Aligerar significa reducir la huella de carbono, el coste y el tamaño de la batería mediante un diseño responsable. También significa convertir una limitación en una ventaja, ya que el diseño ecológico aplicado a un coche ligero da como resultado un vehículo más ágil, más fácil de reparar y más cómodo de conducir. El Dacia Hipster Concept encarna una forma diferente de concebir la movilidad eléctrica: esencial, inteligente y sin elementos superfluos.

Dibujar un coche para poner el optimismo en marcha
En el fondo, el Dacia Hipster Concept es un auténtico manifiesto humano.

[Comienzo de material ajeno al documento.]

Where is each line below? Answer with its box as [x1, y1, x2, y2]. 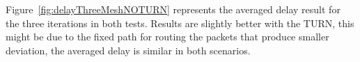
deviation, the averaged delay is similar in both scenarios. [6, 42, 251, 57]
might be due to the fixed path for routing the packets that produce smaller [6, 29, 329, 44]
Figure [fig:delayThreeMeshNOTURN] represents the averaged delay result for [6, 2, 341, 16]
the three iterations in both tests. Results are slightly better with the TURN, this [6, 15, 354, 30]
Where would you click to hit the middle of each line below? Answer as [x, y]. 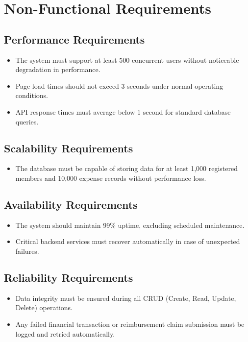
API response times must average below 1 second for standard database [123, 111]
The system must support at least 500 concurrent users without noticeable [127, 60]
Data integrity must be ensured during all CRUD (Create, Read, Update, [126, 298]
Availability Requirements [71, 204]
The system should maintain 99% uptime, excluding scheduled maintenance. [130, 225]
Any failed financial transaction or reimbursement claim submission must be [130, 324]
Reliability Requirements [69, 277]
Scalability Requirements [69, 148]

«Queríamos crear un coche positivo y alegre, que invitara a moverse sin sentirse culpable».
Este proyecto sitúa lo esencial y la alegría en el centro del diseño automovilístico: un vehículo ligero, sincero y cercano, que encarna el sencillo placer de desplazarse.
El diseñador de automóviles Romain Gauvin habla con cariño de la inspiración que le ha llegado del pasado:
«Hubo un tiempo en que los coches iban más despacio, tenían menos potencia, pero se disfrutaba más del paisaje. Hipster Concept es un poco eso: una movilidad más tranquila».

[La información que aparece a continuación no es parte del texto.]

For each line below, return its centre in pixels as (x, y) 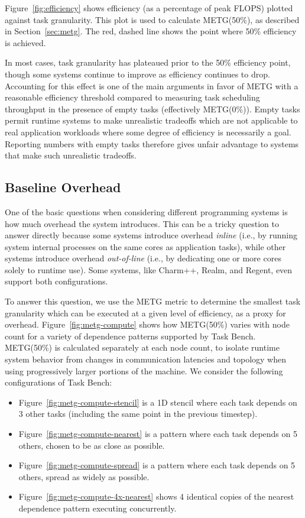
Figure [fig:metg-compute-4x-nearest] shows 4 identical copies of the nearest (156, 496)
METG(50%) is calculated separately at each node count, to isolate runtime (142, 347)
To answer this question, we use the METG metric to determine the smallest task (153, 301)
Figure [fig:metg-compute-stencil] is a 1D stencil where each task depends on (158, 402)
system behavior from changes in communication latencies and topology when (145, 359)
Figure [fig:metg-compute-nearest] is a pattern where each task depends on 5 (158, 434)
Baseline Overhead (63, 187)
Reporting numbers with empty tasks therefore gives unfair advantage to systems (152, 143)

Es una filosofía de la sobriedad feliz: hacer más con menos, pero sin austeridad. El Dacia Hipster Concept no da lecciones, sino que despierta el deseo. Y en esa sonrisa recuperada, Dacia encuentra quizá la mejor respuesta a la pregunta que todo el mundo se hace: ¿cómo será la movilidad del futuro? Probablemente como el Dacia Hipster Concept: un vehículo sencillo, inteligente y profundamente humano.
Un futuro a escala humana
«El Hipster Concept no es un coche mágico, es un coche que vuelve a conectar a la gente con la sencillez», concluye Romain Gauvin.
¿Y si, en lugar de hacer cada vez más, el futuro del automóvil consistiera simplemente en hacerlo mejor? Dacia responde con una gran sonrisa. Con este pequeño cubo de tres metros de largo.